GDPR – Can I Process Next of Kin Details?
Under current data protection laws, it is fine for an organisation to keep emergency contact details. The GDPR will remain reasonably similar, allowing organisations to process next of kin details, including in-death-beneficiary and emergency contact details under legitimate interest processing rules or lawful bases [See article 6]. Further information is available about this in the ICO guide to legitimate interest processing.
As the organisation, legitimate interest processing places the burden of protecting individuals on you. Undertaking a risk/benefits analysis and devising appropriate mitigations might help you gain clarity on what you should and shouldn’t be processing. The CIPL (Centre for Information Policy Leadership) state, “the legitimate interests to be considered may include the interests of the controller, other controller(s), groups of individuals and society as a whole.”
It is unreasonable to expect that consent can always be gained for next of kin data processing, especially in the circumstances of in-death beneficiary. It is reasonable to assume that it is in a person’s best interest to have their data processed as the beneficiary, therefore there is a legitimate interest to process their personal data. However, be mindful that if the next of kin or beneficiary is a child, then extra steps must be taken to safeguard them when processing their data.
Note: Only children over the age of 13 can give their own consent – if you are processing data for a child under 13 years old, consented by the child’s parent, you do not need consent from the child. The GDPR is clear you must give extra weight to protecting children’s data. See the ICO guide on Children and the GDPR for extra information.

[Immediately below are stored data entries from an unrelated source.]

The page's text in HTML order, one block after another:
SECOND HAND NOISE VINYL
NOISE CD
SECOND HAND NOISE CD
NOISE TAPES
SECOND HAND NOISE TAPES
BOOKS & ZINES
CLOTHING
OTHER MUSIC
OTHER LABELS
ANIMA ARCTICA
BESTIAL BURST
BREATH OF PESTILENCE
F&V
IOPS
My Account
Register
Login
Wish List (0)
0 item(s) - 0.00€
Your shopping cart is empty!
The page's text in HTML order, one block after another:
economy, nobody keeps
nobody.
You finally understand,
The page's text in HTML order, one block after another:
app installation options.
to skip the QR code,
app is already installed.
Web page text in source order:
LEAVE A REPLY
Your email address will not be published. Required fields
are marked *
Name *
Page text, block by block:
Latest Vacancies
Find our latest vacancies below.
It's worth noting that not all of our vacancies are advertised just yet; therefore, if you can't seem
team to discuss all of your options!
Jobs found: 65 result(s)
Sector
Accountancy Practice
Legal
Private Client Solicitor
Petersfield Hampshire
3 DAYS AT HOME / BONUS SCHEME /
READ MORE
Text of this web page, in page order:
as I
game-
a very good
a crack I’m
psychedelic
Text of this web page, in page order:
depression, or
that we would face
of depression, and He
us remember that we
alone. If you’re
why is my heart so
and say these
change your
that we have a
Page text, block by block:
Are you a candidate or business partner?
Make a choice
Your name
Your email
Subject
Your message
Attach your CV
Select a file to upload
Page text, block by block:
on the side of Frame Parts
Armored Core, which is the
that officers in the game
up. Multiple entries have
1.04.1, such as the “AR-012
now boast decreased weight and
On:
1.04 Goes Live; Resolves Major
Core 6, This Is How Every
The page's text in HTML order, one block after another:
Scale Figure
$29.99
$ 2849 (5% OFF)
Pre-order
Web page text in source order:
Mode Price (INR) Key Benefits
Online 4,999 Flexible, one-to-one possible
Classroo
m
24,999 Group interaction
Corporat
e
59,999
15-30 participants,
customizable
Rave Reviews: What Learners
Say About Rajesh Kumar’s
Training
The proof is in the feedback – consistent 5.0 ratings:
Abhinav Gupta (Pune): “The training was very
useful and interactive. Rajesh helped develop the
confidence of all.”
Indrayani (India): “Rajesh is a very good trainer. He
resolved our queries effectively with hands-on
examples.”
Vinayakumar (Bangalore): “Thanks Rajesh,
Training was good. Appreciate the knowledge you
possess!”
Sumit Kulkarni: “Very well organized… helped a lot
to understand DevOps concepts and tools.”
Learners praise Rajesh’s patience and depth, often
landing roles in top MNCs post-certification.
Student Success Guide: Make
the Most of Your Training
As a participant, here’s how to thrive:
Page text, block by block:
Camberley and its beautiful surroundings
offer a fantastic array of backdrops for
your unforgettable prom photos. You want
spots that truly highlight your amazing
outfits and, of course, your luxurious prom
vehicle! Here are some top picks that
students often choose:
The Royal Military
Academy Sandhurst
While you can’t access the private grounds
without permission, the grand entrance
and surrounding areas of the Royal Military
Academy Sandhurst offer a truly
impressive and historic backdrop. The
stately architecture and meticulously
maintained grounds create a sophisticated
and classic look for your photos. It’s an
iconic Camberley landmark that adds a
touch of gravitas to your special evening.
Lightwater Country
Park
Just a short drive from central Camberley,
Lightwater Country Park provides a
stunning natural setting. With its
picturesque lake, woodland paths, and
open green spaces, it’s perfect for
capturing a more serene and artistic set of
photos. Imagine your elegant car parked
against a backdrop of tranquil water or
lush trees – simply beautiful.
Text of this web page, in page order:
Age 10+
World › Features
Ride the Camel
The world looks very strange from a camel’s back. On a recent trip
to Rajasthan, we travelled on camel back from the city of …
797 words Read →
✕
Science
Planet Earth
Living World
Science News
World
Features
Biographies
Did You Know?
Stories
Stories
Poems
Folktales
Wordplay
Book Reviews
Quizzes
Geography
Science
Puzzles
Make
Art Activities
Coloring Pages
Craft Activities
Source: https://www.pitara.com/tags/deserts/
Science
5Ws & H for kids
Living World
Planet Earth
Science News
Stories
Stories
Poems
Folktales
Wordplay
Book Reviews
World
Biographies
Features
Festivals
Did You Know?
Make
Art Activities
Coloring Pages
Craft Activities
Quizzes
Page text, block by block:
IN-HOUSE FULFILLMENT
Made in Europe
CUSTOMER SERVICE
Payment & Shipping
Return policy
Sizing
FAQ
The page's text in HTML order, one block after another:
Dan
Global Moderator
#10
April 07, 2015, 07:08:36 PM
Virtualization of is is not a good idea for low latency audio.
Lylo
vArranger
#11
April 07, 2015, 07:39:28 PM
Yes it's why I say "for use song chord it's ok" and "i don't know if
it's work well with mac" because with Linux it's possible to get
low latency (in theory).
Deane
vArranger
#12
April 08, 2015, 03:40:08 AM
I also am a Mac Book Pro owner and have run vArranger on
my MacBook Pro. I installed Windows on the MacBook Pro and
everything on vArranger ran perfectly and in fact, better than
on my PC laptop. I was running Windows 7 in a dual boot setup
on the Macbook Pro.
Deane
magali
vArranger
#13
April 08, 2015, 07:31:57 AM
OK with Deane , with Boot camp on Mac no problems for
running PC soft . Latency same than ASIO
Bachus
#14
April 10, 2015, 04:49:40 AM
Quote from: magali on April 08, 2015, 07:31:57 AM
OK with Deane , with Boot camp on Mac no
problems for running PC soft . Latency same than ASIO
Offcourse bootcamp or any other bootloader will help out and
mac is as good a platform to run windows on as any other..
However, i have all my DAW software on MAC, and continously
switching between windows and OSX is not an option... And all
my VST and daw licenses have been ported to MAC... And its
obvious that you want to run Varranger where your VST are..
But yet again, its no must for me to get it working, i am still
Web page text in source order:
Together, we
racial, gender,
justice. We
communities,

The Three-Step Test for Legitimate Interest
Legitimate interest requires an assessment and balancing of the risks and benefits of processing. The ICO suggest conducting a legitimate interest assessment (LIA), otherwise known as the “three-step test” for determining if your legitimate interests are valid for processing data.
First, identify the legitimate interest(s). Consider:
- Why do you want to process the data – what are you trying to achieve?
- Who benefits from the processing? In what way?
- Are there any wider public benefits to the processing?
- How important are those benefits?
- What would the impact be if you couldn’t go ahead?
- Would your use of the data be unethical or unlawful in any way?
Second, apply the necessity test. Consider:
- Does this processing actually help to further that interest?
- Is it a reasonable way to go about it?
- Is there another less intrusive way to achieve the same result?
Third, do a balancing test. Consider the impact of your processing and whether this overrides the interest you have identified. You might find it helpful to think about the following:
- What is the nature of your relationship with the individual?
- Is any of the data particularly sensitive or private?
- Would people expect you to use their data in this way?
- Are you happy to explain it to them?
- Are some people likely to object or find it intrusive?
- What is the possible impact on the individual?
- How big an impact might it have on them?
- Are you processing children’s data?
- Are any of the individuals vulnerable in any other way?
- Can you adopt any safeguards to minimise the impact?
- Can you offer an opt-out?
To help demonstrate compliance, you should keep a log of legitimate interest assessments to show you have a decision-making process in place. This will help defend your case for data processing if you receive any complaints. If your organisation has more than 250 employees you must record all of your data processing activities anyway. However, if you have less than 250 employees, then you only need to record data processing activities that are:
- Are not occasional; or
- Could result in a risk to the rights and freedoms of individuals; or
- Involve the processing of special categories of data or criminal conviction and offence data.
Ultimately when the LIA is complete, you should be able to determine whether or not there is a legitimate interest for data processing, and you should be confident going forward with processing if the legitimate interest exists.
How long should next of kin data be kept for?
The ICO states that if an individual leaves employment, then “personal data that is unlikely to be needed again should be removed from the organisation’s records – such as the individual’s emergency contact details, previous addresses, or death-in-service beneficiary details.” Be careful selecting which information you keep or delete, and ensure you remain in line with the law.
This article is not intended to be legal advice. Please seek professional legal advice specific to your circumstances to make sure you are compliant with the law.